* [TASK DETAILS]:
Leaving the pictures aside, restate all of the data exactly.

* [STORED DATA]:

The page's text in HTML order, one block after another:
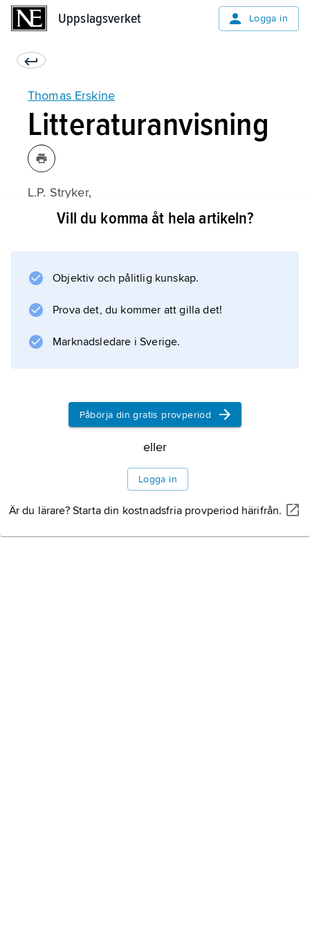
Uppslagsverket Logga in
Thomas Erskine
Litteraturanvisning
L.P. Stryker,
For the Defense, Thomas Erskine: The Most
Information om artikeln
Vill du komma åt hela artikeln?
Objektiv och pålitlig kunskap.
Prova det, du kommer att gilla det!
Marknadsledare i Sverige.
Påbörja din gratis provperiod
eller
Logga in
Är du lärare? Starta din kostnadsfria provperiod härifrån.
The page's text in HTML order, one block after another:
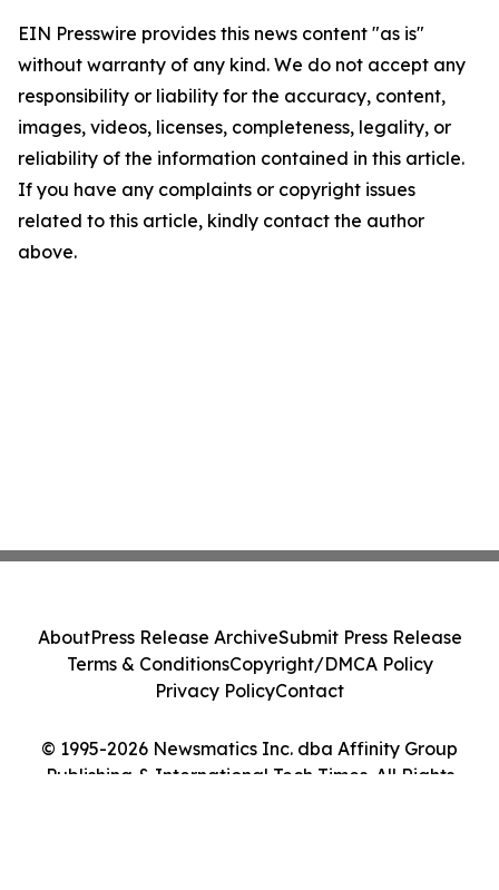
EIN Presswire provides this news content "as is"
without warranty of any kind. We do not accept any
responsibility or liability for the accuracy, content,
images, videos, licenses, completeness, legality, or
reliability of the information contained in this article.
If you have any complaints or copyright issues
related to this article, kindly contact the author
above.
© 1995-2026 Newsmatics Inc. dba Affinity Group
Publishing & International Tech Times. All Rights
AboutPress Release ArchiveSubmit Press Release
Terms & ConditionsCopyright/DMCA Policy
Privacy PolicyContact
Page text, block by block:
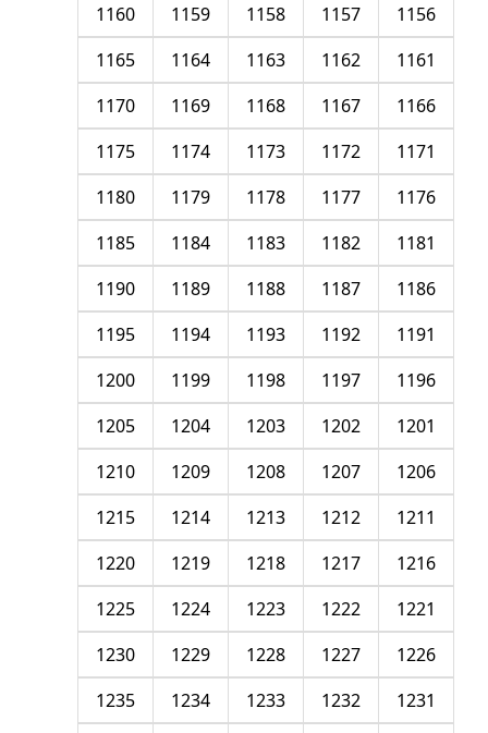
1156
1157
1158
1159
1160
1161
1162
1163
1164
1165
1166
1167
1168
1169
1170
1171
1172
1173
1174
1175
1176
1177
1178
1179
1180
1181
1182
1183
1184
1185
1186
1187
1188
1189
1190
1191
1192
1193
1194
1195
1196
1197
1198
1199
1200
1201
1202
1203
1204
1205
1206
1207
1208
1209
1210
1211
1212
1213
1214
1215
1216
1217
1218
1219
1220
1221
1222
1223
1224
1225
1226
1227
1228
1229
1230
1231
1232
1233
1234
1235
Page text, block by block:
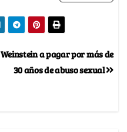
Weinstein a pagar por más de
30 años de abuso sexual
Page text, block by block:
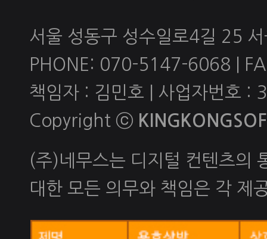
서울 성동구 성수일로4길 25
PHONE: 070-5147-6068 |
책임자 : 김민호 | 사업자번호
Copyright ⓒ
(주)네무스는 디지털 컨텐츠의
대한 모든 의무와 책임은 각 제
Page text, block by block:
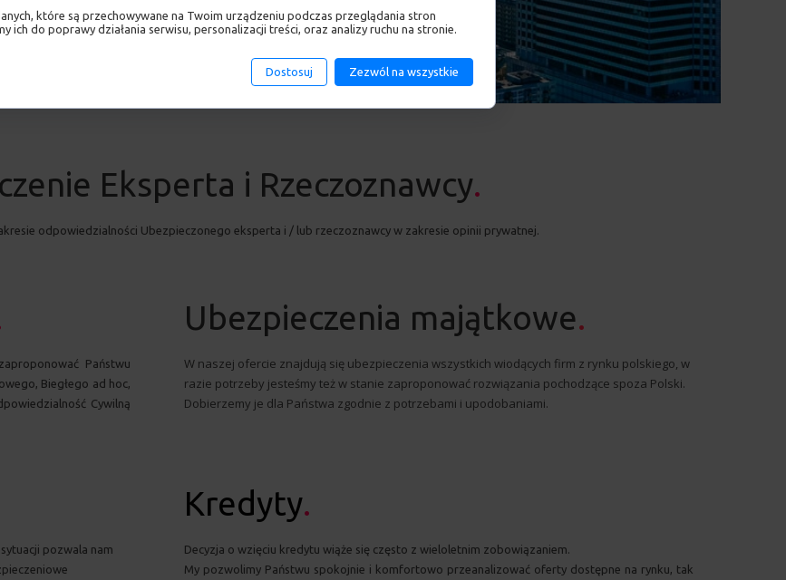
Eksperta i Rzeczoznawcy.
odpowiedzialności Ubezpieczonego eksperta i / lub rzeczoznawcy w zakresie opinii prywatnej.
Kredyty.
Decyzja o wzięciu kredytu wiąże się często z wieloletnim zobowiązaniem.
My pozwolimy Państwu spokojnie i komfortowo przeanalizować oferty dostępne na rynku, tak
pozwala nam
Ubezpieczenia majątkowe.
W naszej ofercie znajdują się ubezpieczenia wszystkich wiodących firm z rynku polskiego, w
razie potrzeby jesteśmy też w stanie zaproponować rozwiązania pochodzące spoza Polski.
Dobierzemy je dla Państwa zgodnie z potrzebami i upodobaniami.
Państwu
Biegłego ad hoc,
Cywilną
które są przechowywane na Twoim urządzeniu podczas przeglądania stron
ich do poprawy działania serwisu, personalizacji treści, oraz analizy ruchu na stronie.
Dostosuj Zezwól na wszystkie
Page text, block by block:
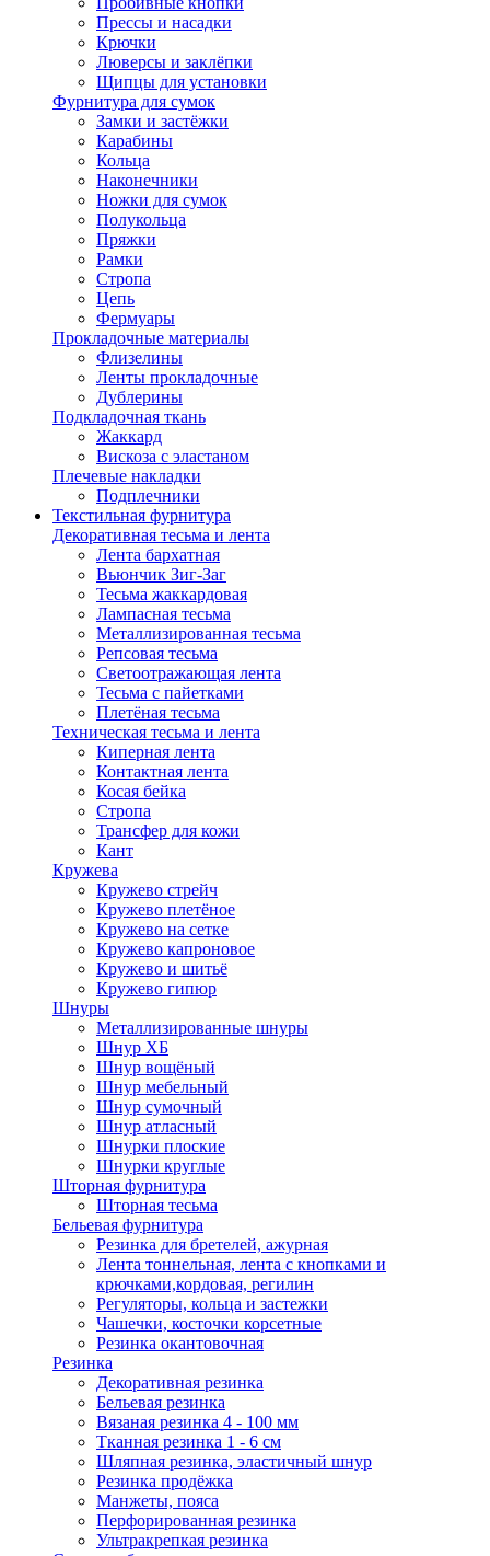
Прессы и насадки
Крючки
Люверсы и заклёпки
Щипцы для установки
Фурнитура для сумок
Замки и застёжки
Карабины
Кольца
Наконечники
Ножки для сумок
Полукольца
Пряжки
Рамки
Стропа
Цепь
Фермуары
Прокладочные материалы
Флизелины
Ленты прокладочные
Дублерины
Подкладочная ткань
Жаккард
Вискоза с эластаном
Плечевые накладки
Подплечники
Текстильная фурнитура
Декоративная тесьма и лента
Лента бархатная
Вьюнчик Зиг-Заг
Тесьма жаккардовая
Лампасная тесьма
Металлизированная тесьма
Репсовая тесьма
Светоотражающая лента
Тесьма с пайетками
Плетёная тесьма
Техническая тесьма и лента
Киперная лента
Контактная лента
Косая бейка
Стропа
Трансфер для кожи
Кант
Кружева
Кружево стрейч
Кружево плетёное
Кружево на сетке
Кружево капроновое
Кружево и шитьё
Кружево гипюр
Шнуры
Металлизированные шнуры
Шнур ХБ
Шнур вощёный
Шнур мебельный
Шнур сумочный
Шнур атласный
Шнурки плоские
Шнурки круглые
Шторная фурнитура
Шторная тесьма
Бельевая фурнитура
Резинка для бретелей, ажурная
Лента тоннельная, лента с кнопками и
крючками,кордовая, регилин
Регуляторы, кольца и застежки
Чашечки, косточки корсетные
Резинка окантовочная
Резинка
Декоративная резинка
Бельевая резинка
Вязаная резинка 4 - 100 мм
Тканная резинка 1 - 6 см
Шляпная резинка, эластичный шнур
Резинка продёжка
Манжеты, пояса
Перфорированная резинка
Ультракрепкая резинка
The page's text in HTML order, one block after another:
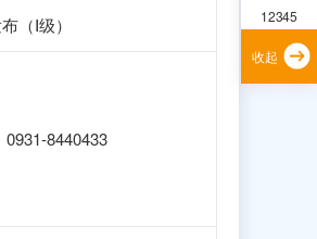
（Ⅰ级）
0931-8440433
12345
收起
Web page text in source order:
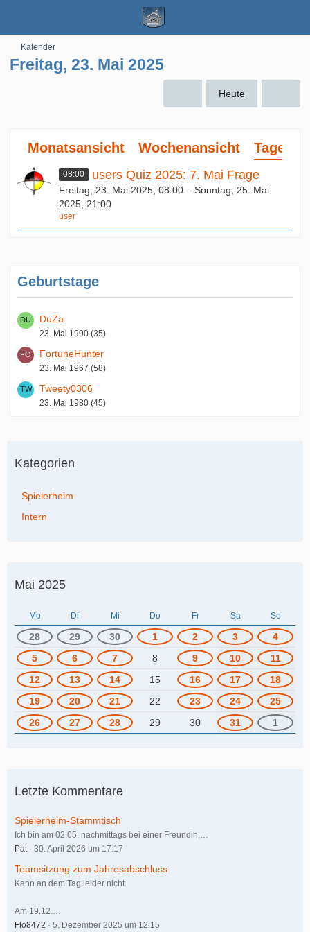
Kalender
Freitag, 23. Mai 2025
Heute
Monatsansicht Wochenansicht
08:00 users Quiz 2025: 7. Mai Frage
Freitag, 23. Mai 2025, 08:00 – Sonntag, 25. Mai
2025, 21:00
user
Geburtstage
DuZa
23. Mai 1990 (35)
FortuneHunter
23. Mai 1967 (58)
Tweety0306
23. Mai 1980 (45)
Kategorien
Spielerheim
Intern
Mai 2025
Mo Di Mi Do Fr Sa So
28 29 30 1 2 3
4
5
6 7 8 9 10
11
12
13 14 15 16 17
18
19
20 21 22 23 24
25
26
27 28 29 30 31 1
Letzte Kommentare
Spielerheim-Stammtisch
Ich bin am 02.05. nachmittags bei einer Freundin,…
Pat
30. April 2026 um 17:17
Teamsitzung zum Jahresabschluss
Kann an dem Tag leider nicht.
Am 19.12.…
Flo8472
5. Dezember 2025 um 12:15
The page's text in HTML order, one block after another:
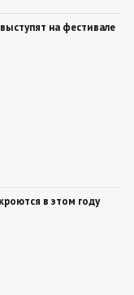
на фестивале
в этом году
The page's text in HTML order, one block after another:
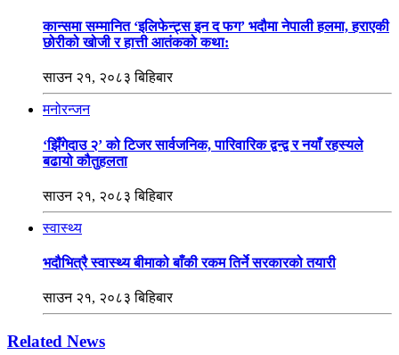
कान्समा सम्मानित ‘इलिफेन्ट्स इन द फग’ भदौमा नेपाली हलमा, हराएकी
छोरीको खोजी र हात्ती आतंकको कथा:
साउन २१, २०८३ बिहिबार
मनोरन्जन
‘झिँगेदाउ २’ को टिजर सार्वजनिक, पारिवारिक द्वन्द्व र नयाँ रहस्यले
बढायो कौतुहलता
साउन २१, २०८३ बिहिबार
स्वास्थ्य
भदौभित्रै स्वास्थ्य बीमाको बाँकी रकम तिर्ने सरकारको तयारी
साउन २१, २०८३ बिहिबार
Related News
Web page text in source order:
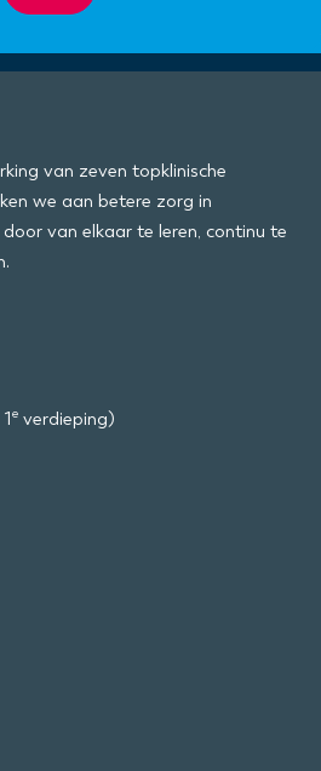
van zeven topklinische
we aan betere zorg in
van elkaar te leren, continu te
e verdieping)
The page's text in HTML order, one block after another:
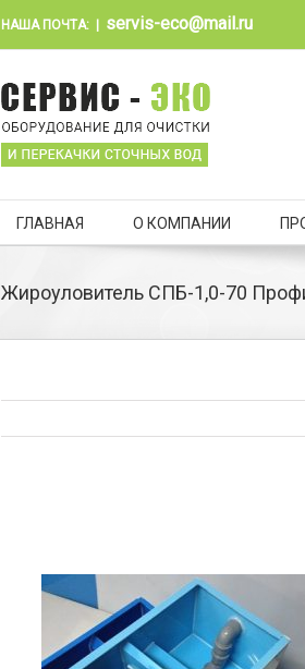
НАША ПОЧТА: servis-eco@mail.ru
ГЛАВНАЯ О КОМПАНИИ
Жироуловитель СПБ-1,0-70

* [EXERCISE OUTPUT]:
The page's text in HTML order, one block after another:
Uppslagsverket Logga in
Thomas Erskine
Litteraturanvisning
L.P. Stryker,
For the Defense, Thomas Erskine: The Most
Information om artikeln
Vill du komma åt hela artikeln?
Objektiv och pålitlig kunskap.
Prova det, du kommer att gilla det!
Marknadsledare i Sverige.
Påbörja din gratis provperiod
eller
Logga in
Är du lärare? Starta din kostnadsfria provperiod härifrån.
The page's text in HTML order, one block after another:
EIN Presswire provides this news content "as is"
without warranty of any kind. We do not accept any
responsibility or liability for the accuracy, content,
images, videos, licenses, completeness, legality, or
reliability of the information contained in this article.
If you have any complaints or copyright issues
related to this article, kindly contact the author
above.
© 1995-2026 Newsmatics Inc. dba Affinity Group
Publishing & International Tech Times. All Rights
AboutPress Release ArchiveSubmit Press Release
Terms & ConditionsCopyright/DMCA Policy
Privacy PolicyContact
Page text, block by block:
1156
1157
1158
1159
1160
1161
1162
1163
1164
1165
1166
1167
1168
1169
1170
1171
1172
1173
1174
1175
1176
1177
1178
1179
1180
1181
1182
1183
1184
1185
1186
1187
1188
1189
1190
1191
1192
1193
1194
1195
1196
1197
1198
1199
1200
1201
1202
1203
1204
1205
1206
1207
1208
1209
1210
1211
1212
1213
1214
1215
1216
1217
1218
1219
1220
1221
1222
1223
1224
1225
1226
1227
1228
1229
1230
1231
1232
1233
1234
1235
Page text, block by block:
Weinstein a pagar por más de
30 años de abuso sexual
Page text, block by block:
서울 성동구 성수일로4길 25
PHONE: 070-5147-6068 |
책임자 : 김민호 | 사업자번호
Copyright ⓒ
(주)네무스는 디지털 컨텐츠의
대한 모든 의무와 책임은 각 제
Page text, block by block:
Eksperta i Rzeczoznawcy.
odpowiedzialności Ubezpieczonego eksperta i / lub rzeczoznawcy w zakresie opinii prywatnej.
Kredyty.
Decyzja o wzięciu kredytu wiąże się często z wieloletnim zobowiązaniem.
My pozwolimy Państwu spokojnie i komfortowo przeanalizować oferty dostępne na rynku, tak
pozwala nam
Ubezpieczenia majątkowe.
W naszej ofercie znajdują się ubezpieczenia wszystkich wiodących firm z rynku polskiego, w
razie potrzeby jesteśmy też w stanie zaproponować rozwiązania pochodzące spoza Polski.
Dobierzemy je dla Państwa zgodnie z potrzebami i upodobaniami.
Państwu
Biegłego ad hoc,
Cywilną
które są przechowywane na Twoim urządzeniu podczas przeglądania stron
ich do poprawy działania serwisu, personalizacji treści, oraz analizy ruchu na stronie.
Dostosuj Zezwól na wszystkie
Page text, block by block:
Прессы и насадки
Крючки
Люверсы и заклёпки
Щипцы для установки
Фурнитура для сумок
Замки и застёжки
Карабины
Кольца
Наконечники
Ножки для сумок
Полукольца
Пряжки
Рамки
Стропа
Цепь
Фермуары
Прокладочные материалы
Флизелины
Ленты прокладочные
Дублерины
Подкладочная ткань
Жаккард
Вискоза с эластаном
Плечевые накладки
Подплечники
Текстильная фурнитура
Декоративная тесьма и лента
Лента бархатная
Вьюнчик Зиг-Заг
Тесьма жаккардовая
Лампасная тесьма
Металлизированная тесьма
Репсовая тесьма
Светоотражающая лента
Тесьма с пайетками
Плетёная тесьма
Техническая тесьма и лента
Киперная лента
Контактная лента
Косая бейка
Стропа
Трансфер для кожи
Кант
Кружева
Кружево стрейч
Кружево плетёное
Кружево на сетке
Кружево капроновое
Кружево и шитьё
Кружево гипюр
Шнуры
Металлизированные шнуры
Шнур ХБ
Шнур вощёный
Шнур мебельный
Шнур сумочный
Шнур атласный
Шнурки плоские
Шнурки круглые
Шторная фурнитура
Шторная тесьма
Бельевая фурнитура
Резинка для бретелей, ажурная
Лента тоннельная, лента с кнопками и
крючками,кордовая, регилин
Регуляторы, кольца и застежки
Чашечки, косточки корсетные
Резинка окантовочная
Резинка
Декоративная резинка
Бельевая резинка
Вязаная резинка 4 - 100 мм
Тканная резинка 1 - 6 см
Шляпная резинка, эластичный шнур
Резинка продёжка
Манжеты, пояса
Перфорированная резинка
Ультракрепкая резинка
The page's text in HTML order, one block after another:
（Ⅰ级）
0931-8440433
12345
收起
Web page text in source order:
Kalender
Freitag, 23. Mai 2025
Heute
Monatsansicht Wochenansicht
08:00 users Quiz 2025: 7. Mai Frage
Freitag, 23. Mai 2025, 08:00 – Sonntag, 25. Mai
2025, 21:00
user
Geburtstage
DuZa
23. Mai 1990 (35)
FortuneHunter
23. Mai 1967 (58)
Tweety0306
23. Mai 1980 (45)
Kategorien
Spielerheim
Intern
Mai 2025
Mo Di Mi Do Fr Sa So
28 29 30 1 2 3
4
5
6 7 8 9 10
11
12
13 14 15 16 17
18
19
20 21 22 23 24
25
26
27 28 29 30 31 1
Letzte Kommentare
Spielerheim-Stammtisch
Ich bin am 02.05. nachmittags bei einer Freundin,…
Pat
30. April 2026 um 17:17
Teamsitzung zum Jahresabschluss
Kann an dem Tag leider nicht.
Am 19.12.…
Flo8472
5. Dezember 2025 um 12:15
The page's text in HTML order, one block after another:
на фестивале
в этом году
The page's text in HTML order, one block after another:
कान्समा सम्मानित ‘इलिफेन्ट्स इन द फग’ भदौमा नेपाली हलमा, हराएकी
छोरीको खोजी र हात्ती आतंकको कथा:
साउन २१, २०८३ बिहिबार
मनोरन्जन
‘झिँगेदाउ २’ को टिजर सार्वजनिक, पारिवारिक द्वन्द्व र नयाँ रहस्यले
बढायो कौतुहलता
साउन २१, २०८३ बिहिबार
स्वास्थ्य
भदौभित्रै स्वास्थ्य बीमाको बाँकी रकम तिर्ने सरकारको तयारी
साउन २१, २०८३ बिहिबार
Related News
Web page text in source order:
van zeven topklinische
we aan betere zorg in
van elkaar te leren, continu te
e verdieping)
The page's text in HTML order, one block after another:
НАША ПОЧТА: servis-eco@mail.ru
ГЛАВНАЯ О КОМПАНИИ
Жироуловитель СПБ-1,0-70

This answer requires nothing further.